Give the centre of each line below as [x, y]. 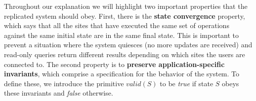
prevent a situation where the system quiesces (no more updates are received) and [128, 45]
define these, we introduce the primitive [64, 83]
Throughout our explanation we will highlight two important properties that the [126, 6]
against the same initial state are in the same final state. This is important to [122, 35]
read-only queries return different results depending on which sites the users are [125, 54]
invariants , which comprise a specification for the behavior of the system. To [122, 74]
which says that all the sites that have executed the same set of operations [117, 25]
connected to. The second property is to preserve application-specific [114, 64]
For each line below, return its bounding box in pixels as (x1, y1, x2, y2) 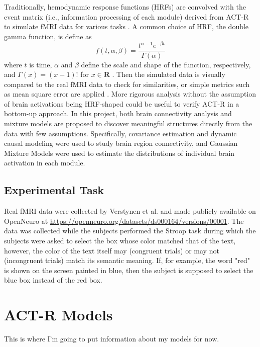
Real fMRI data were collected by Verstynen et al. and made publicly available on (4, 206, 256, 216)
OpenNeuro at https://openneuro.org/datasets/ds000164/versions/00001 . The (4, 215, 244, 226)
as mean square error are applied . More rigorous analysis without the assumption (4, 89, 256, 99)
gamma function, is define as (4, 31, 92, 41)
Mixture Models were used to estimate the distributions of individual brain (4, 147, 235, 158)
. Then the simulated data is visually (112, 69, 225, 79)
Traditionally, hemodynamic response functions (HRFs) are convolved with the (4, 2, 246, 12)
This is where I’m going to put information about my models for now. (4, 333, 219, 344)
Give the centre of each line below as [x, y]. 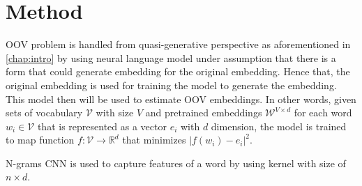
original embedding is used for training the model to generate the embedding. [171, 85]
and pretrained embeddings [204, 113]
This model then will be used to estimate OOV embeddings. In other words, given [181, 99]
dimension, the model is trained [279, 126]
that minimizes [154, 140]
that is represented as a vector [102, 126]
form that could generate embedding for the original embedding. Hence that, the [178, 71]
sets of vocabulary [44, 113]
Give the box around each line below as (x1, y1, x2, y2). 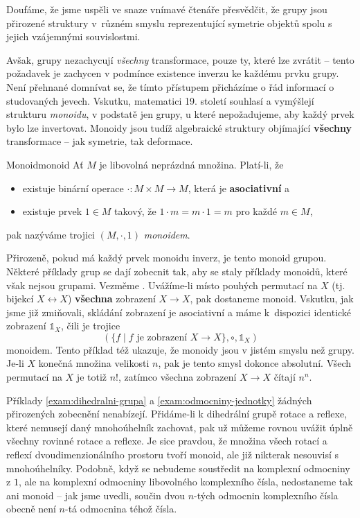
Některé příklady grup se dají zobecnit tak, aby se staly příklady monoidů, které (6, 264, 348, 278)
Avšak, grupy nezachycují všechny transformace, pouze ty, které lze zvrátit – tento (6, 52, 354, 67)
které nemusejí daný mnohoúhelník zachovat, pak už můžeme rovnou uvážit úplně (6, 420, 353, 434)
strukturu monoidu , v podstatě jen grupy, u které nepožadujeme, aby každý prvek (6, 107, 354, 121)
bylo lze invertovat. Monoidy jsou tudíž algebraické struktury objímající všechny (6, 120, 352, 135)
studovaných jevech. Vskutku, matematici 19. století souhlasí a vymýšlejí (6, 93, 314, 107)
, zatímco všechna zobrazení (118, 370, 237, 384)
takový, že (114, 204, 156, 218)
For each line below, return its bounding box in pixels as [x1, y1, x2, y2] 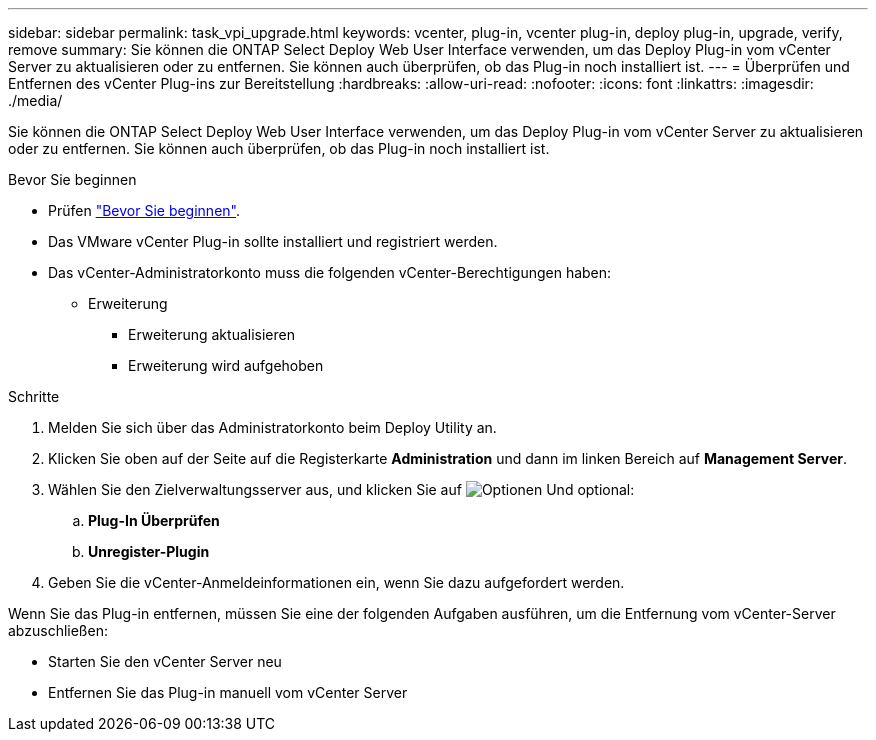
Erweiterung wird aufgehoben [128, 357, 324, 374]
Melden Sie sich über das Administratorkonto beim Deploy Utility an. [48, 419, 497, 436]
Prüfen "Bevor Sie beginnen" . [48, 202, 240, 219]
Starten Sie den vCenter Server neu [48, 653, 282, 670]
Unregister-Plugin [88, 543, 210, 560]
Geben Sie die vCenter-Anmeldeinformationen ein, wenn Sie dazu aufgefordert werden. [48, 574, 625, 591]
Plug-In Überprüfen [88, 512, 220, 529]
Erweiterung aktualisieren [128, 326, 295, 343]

■ ■ ■ ■ ■ ■ ■

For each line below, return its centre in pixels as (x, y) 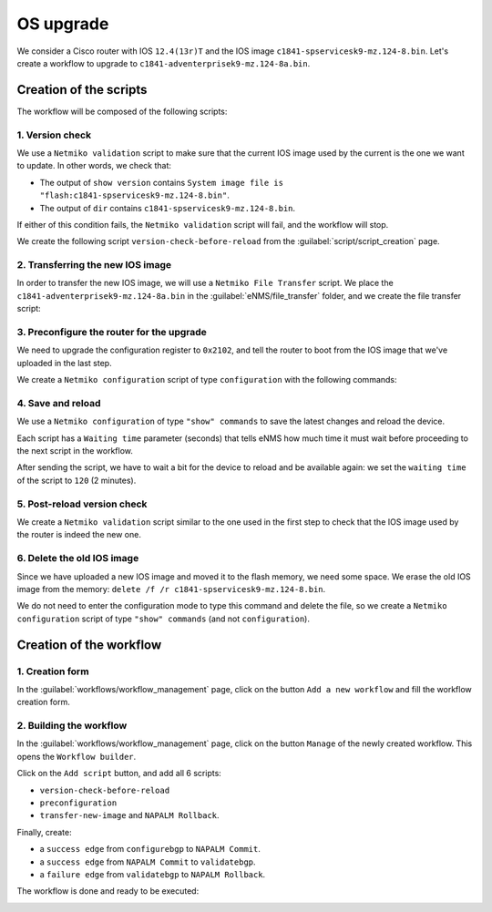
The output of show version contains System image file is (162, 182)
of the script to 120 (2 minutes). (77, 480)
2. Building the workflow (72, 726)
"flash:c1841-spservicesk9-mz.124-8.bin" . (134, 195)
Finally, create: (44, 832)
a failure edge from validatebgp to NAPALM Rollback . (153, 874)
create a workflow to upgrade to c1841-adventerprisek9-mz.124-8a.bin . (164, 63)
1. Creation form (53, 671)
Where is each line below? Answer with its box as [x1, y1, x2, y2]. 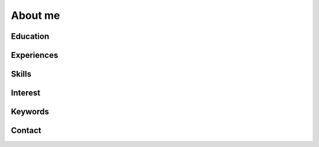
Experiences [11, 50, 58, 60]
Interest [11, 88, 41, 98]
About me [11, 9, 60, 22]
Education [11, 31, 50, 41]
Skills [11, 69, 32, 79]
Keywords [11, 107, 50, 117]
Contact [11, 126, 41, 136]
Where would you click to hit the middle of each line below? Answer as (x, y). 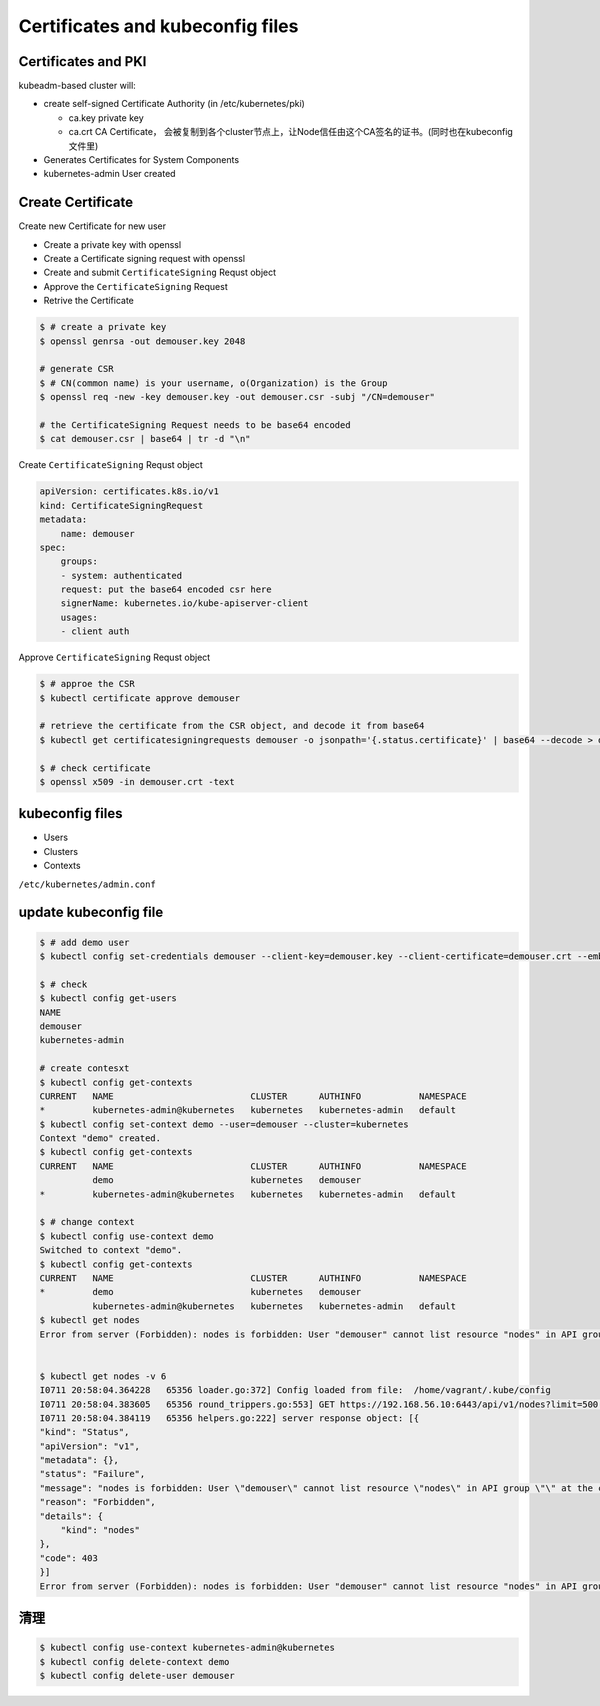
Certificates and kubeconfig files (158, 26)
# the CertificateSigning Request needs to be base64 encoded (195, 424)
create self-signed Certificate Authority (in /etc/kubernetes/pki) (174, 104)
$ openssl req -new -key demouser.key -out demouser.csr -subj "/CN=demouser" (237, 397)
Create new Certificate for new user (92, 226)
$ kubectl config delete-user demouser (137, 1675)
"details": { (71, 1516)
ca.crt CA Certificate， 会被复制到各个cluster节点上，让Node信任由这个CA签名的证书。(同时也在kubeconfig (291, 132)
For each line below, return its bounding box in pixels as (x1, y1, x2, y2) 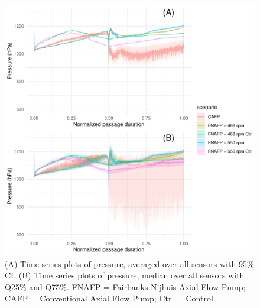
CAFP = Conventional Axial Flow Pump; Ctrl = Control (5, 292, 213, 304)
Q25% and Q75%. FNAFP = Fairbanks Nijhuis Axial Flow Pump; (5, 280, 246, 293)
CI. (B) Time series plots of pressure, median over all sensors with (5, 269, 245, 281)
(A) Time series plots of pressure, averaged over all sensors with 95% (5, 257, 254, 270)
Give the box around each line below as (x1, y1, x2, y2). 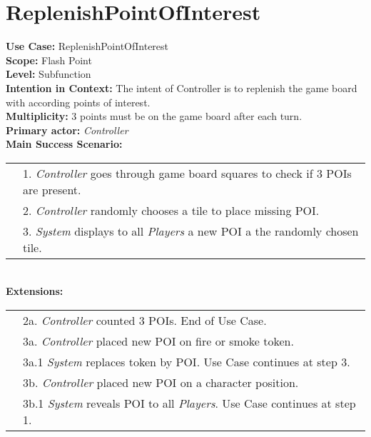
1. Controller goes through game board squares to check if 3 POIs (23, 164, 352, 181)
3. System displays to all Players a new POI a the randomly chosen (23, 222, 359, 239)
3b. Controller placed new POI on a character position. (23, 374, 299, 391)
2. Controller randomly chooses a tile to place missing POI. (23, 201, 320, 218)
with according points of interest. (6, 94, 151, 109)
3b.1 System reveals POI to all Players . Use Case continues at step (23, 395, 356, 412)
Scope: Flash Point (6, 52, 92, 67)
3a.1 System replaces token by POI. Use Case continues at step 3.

■ ■ ■ ■ ■ ■ ■

- [WORK ITEM] In the listing above, find the line with "sets of vocabulary [44, 113]" and the line with "Erweiterung aktualisieren [128, 326, 295, 343]". Copy both of them and every line between, exactly, but not the pictures.

- [SOLUTION TO THIS PROBLEM]
sets of vocabulary [44, 113]
Give the box around each line below as (x1, y1, x2, y2). 
Některé příklady grup se dají zobecnit tak, aby se staly příklady monoidů, které (6, 264, 348, 278)
Avšak, grupy nezachycují všechny transformace, pouze ty, které lze zvrátit – tento (6, 52, 354, 67)
které nemusejí daný mnohoúhelník zachovat, pak už můžeme rovnou uvážit úplně (6, 420, 353, 434)
strukturu monoidu , v podstatě jen grupy, u které nepožadujeme, aby každý prvek (6, 107, 354, 121)
bylo lze invertovat. Monoidy jsou tudíž algebraické struktury objímající všechny (6, 120, 352, 135)
studovaných jevech. Vskutku, matematici 19. století souhlasí a vymýšlejí (6, 93, 314, 107)
, zatímco všechna zobrazení (118, 370, 237, 384)
takový, že (114, 204, 156, 218)
For each line below, return its bounding box in pixels as [x1, y1, x2, y2] 
Erweiterung wird aufgehoben [128, 357, 324, 374]
Melden Sie sich über das Administratorkonto beim Deploy Utility an. [48, 419, 497, 436]
Prüfen "Bevor Sie beginnen" . [48, 202, 240, 219]
Starten Sie den vCenter Server neu [48, 653, 282, 670]
Unregister-Plugin [88, 543, 210, 560]
Geben Sie die vCenter-Anmeldeinformationen ein, wenn Sie dazu aufgefordert werden. [48, 574, 625, 591]
Plug-In Überprüfen [88, 512, 220, 529]
Erweiterung aktualisieren [128, 326, 295, 343]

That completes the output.